- **About this exercise**: Copy nothing but the lines running from the one containing "1648 CH12.1 Chora, revue d'etudes" through the end of the listing below. Drop the pictures.

- **Material to process**:
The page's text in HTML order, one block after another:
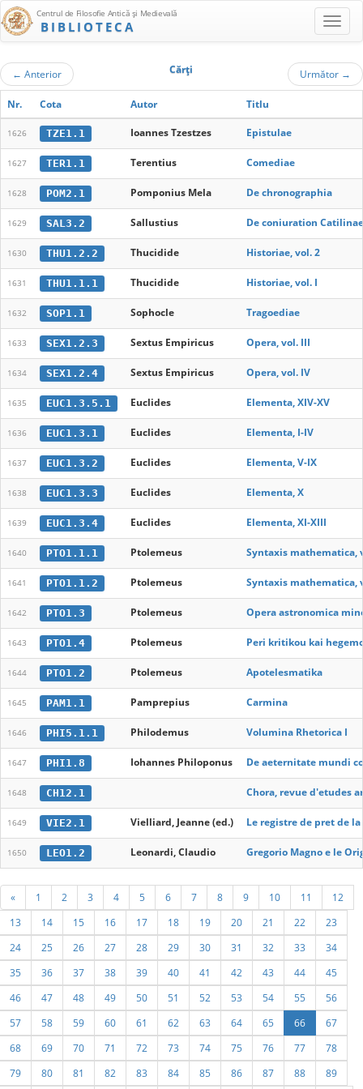
Centrul de Filosofie Antică şi Medievală
BIBLIOTECA
← Anterior Cărţi Următor →
Nr. Cota Autor Titlu
1626 TZE1.1 Ioannes Tzestzes Epistulae
1627 TER1.1 Terentius Comediae
1628 POM2.1 Pomponius Mela De chronographia
1629 SAL3.2 Sallustius De coniuration
1630 THU1.2.2 Thucidide Historiae, vol. 2
1631 THU1.1.1 Thucidide Historiae, vol. I
1632 SOP1.1 Sophocle Tragoediae
1633 SEX1.2.3 Sextus Empiricus Opera, vol. III
1634 SEX1.2.4 Sextus Empiricus Opera, vol. IV
1635 EUC1.3.5.1 Euclides Elementa, XIV-XV
1636 EUC1.3.1 Euclides Elementa, I-IV
1637 EUC1.3.2 Euclides Elementa, V-IX
1638 EUC1.3.3 Euclides Elementa, X
1639 EUC1.3.4 Euclides Elementa, XI-XIII
1640 PTO1.1.1 Ptolemeus Syntaxis mathematica,
1641 PTO1.1.2 Ptolemeus Syntaxis mathematica,
1642 PTO1.3 Ptolemeus Opera astronomica
1643 PTO1.4 Ptolemeus Peri kritikou kai
1644 PTO1.2 Ptolemeus Apotelesmatika
1645 PAM1.1 Pamprepius Carmina
1646 PHI5.1.1 Philodemus Volumina Rhetorica I
1647 PHI1.8 Iohannes Philoponus De aeternitate mundi
1648 CH12.1 Chora, revue d'etudes
1649 VIE2.1 Vielliard, Jeanne (ed.) Le registre de pret de
1650 LEO1.2 Leonardi, Claudio Gregorio Magno e le
« 1 2 3 4 5 6 7 8 9 10 11
12
13
14 15 16 17 18 19 20 21 22
23
24
25 26 27 28 29 30 31 32 33
34
35
36 37 38 39 40 41 42 43 44
45
46
47 48 49 50 51 52 53 54 55
56
57
58 59 60 61 62 63 64 65 66
67
68
69 70 71 72 73 74 75 76 77
78
79
80 81 82 83 84 85 86 87 88 89
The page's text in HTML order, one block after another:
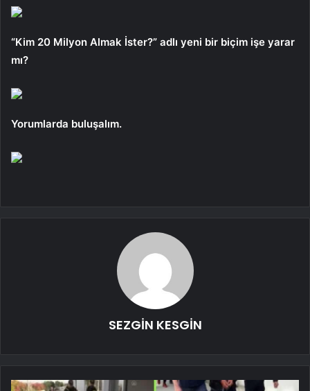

- **Response to this task**:
1648 CH12.1 Chora, revue d'etudes
1649 VIE2.1 Vielliard, Jeanne (ed.) Le registre de pret de
1650 LEO1.2 Leonardi, Claudio Gregorio Magno e le
« 1 2 3 4 5 6 7 8 9 10 11
12
13
14 15 16 17 18 19 20 21 22
23
24
25 26 27 28 29 30 31 32 33
34
35
36 37 38 39 40 41 42 43 44
45
46
47 48 49 50 51 52 53 54 55
56
57
58 59 60 61 62 63 64 65 66
67
68
69 70 71 72 73 74 75 76 77
78
79
80 81 82 83 84 85 86 87 88 89
The page's text in HTML order, one block after another:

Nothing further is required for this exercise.